I would be interested to know any information on this inshore trawler, particularly if she is still afloat or not.

Built approx. 1959 by Nobles of Fraserburgh, for Grace, Burgess and Parkinson. Sailed from the Jubilee Quay and managed by Wards. Powered by a Gardner diesel. Approx. 45 ft LOA.

Sold to Boris Net Company of Fleetwood. 

Last heard of under Irish ownership.

I personally spent many happy hours on her as a boy including several trips up to St.Bees and to the Isle Of Man. She was a very sturdy sea ship.

A nice photograph has been uploaded to this site. Skipper Joe Parkinson on the deck.

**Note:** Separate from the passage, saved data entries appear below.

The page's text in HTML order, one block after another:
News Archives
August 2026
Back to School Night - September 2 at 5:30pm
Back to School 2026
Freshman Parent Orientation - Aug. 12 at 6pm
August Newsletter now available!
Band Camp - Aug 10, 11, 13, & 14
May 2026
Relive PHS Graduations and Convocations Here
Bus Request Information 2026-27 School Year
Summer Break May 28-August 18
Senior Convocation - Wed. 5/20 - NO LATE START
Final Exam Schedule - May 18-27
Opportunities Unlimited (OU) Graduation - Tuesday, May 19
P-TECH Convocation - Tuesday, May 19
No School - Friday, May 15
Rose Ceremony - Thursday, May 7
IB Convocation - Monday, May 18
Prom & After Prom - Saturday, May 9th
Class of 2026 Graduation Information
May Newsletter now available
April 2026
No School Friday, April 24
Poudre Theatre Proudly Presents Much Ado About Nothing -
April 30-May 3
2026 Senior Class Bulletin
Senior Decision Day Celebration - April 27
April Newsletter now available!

During this era several similar vessels were operating out of the Jubilee including Reynards and MDB. Pygmalion, which is mentioned in other posts, was also there at this time. I remember she had a wide transom and shorter stem than the Scottish style vessels.

Thanks for any insights, David


----------



## gil mayes (Nov 20, 2006)

Hello David
Someone will come up with more information but AILSEA (FD174) (O.N.187868), 23grt 10net, 43ft Gardner (95bhp?) was built at Fraserburgh in 1959. Back in the 1970s I have her owner as Knud E.C. Viji, Fleetwood and in the late '70s early '80s she was sold to Tom Marginson and Charlie Ellis, Fleetwood. In about 1984 her registration was changed to Campbeltown and she became (CN321), but as far as I can see at the moment without change of ownership.
Sorry I cannot be more helpful.
Gil.


----------



## dparkinson7 (May 2, 2007)

*Re Ailsea, FD174*

Gil, Many Thanks for this information. David


----------



## alexander houston (May 12, 2008)

gil mayes said:


> Hello David
> Someone will come up with more information but AILSEA (FD174) (O.N.187868), 23grt 10net, 43ft Gardner (95bhp?) was built at Fraserburgh in 1959. Back in the 1970s I have her owner as Knud E.C. Viji, Fleetwood and in the late '70s early '80s she was sold to Tom Marginson and Charlie Ellis, Fleetwood. In about 1984 her registration was changed to Campbeltown and she became (CN321), but as far as I can see at the moment without change of ownership.
> Sorry I cannot be more helpful.
> Gil.


i think was this boat not seine nettsr and she used to fish in wigtown bay she used to come into garlieston if the weather was bad was the crew not danish and ended in fleetwood during the 2war.boysandy?.


----------



## Mike Craine (Oct 16, 2006)

Sold to Caernarvon and stopped fishing 1992


----------